TASK REQUIREMENTS: Report every line in the records below that holds the word "those".
-----
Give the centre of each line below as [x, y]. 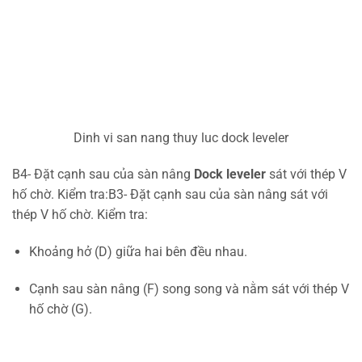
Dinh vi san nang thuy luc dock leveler [181, 137]
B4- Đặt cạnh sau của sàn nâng [103, 175]
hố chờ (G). [60, 309]
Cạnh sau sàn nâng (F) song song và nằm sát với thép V [189, 288]
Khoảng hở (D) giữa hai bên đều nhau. [138, 252]
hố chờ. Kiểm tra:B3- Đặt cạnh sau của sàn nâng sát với [170, 195]
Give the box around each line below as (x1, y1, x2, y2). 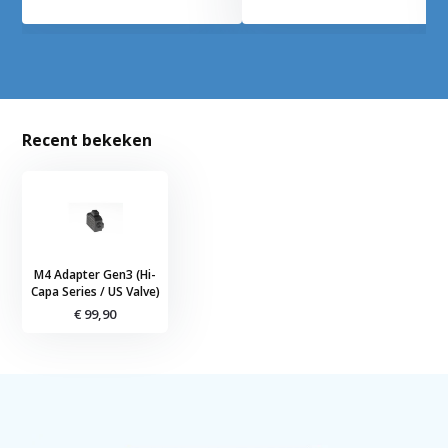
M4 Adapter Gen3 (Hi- (34, 266, 157, 284)
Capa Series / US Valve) (30, 283, 160, 301)
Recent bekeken (22, 129, 153, 152)
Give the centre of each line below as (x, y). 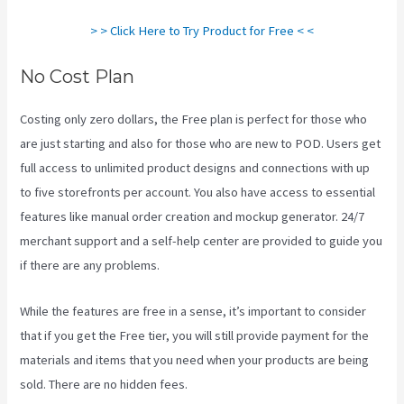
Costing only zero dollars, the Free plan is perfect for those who (194, 119)
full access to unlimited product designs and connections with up (195, 168)
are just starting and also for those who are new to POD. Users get (201, 144)
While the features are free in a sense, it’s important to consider (193, 311)
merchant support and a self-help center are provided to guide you (202, 241)
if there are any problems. (90, 266)
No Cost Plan (78, 77)
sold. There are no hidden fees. (104, 384)
-----
COMPLETED TASK:
Costing only zero dollars, the Free plan is perfect for those who (194, 119)
are just starting and also for those who are new to POD. Users get (201, 144)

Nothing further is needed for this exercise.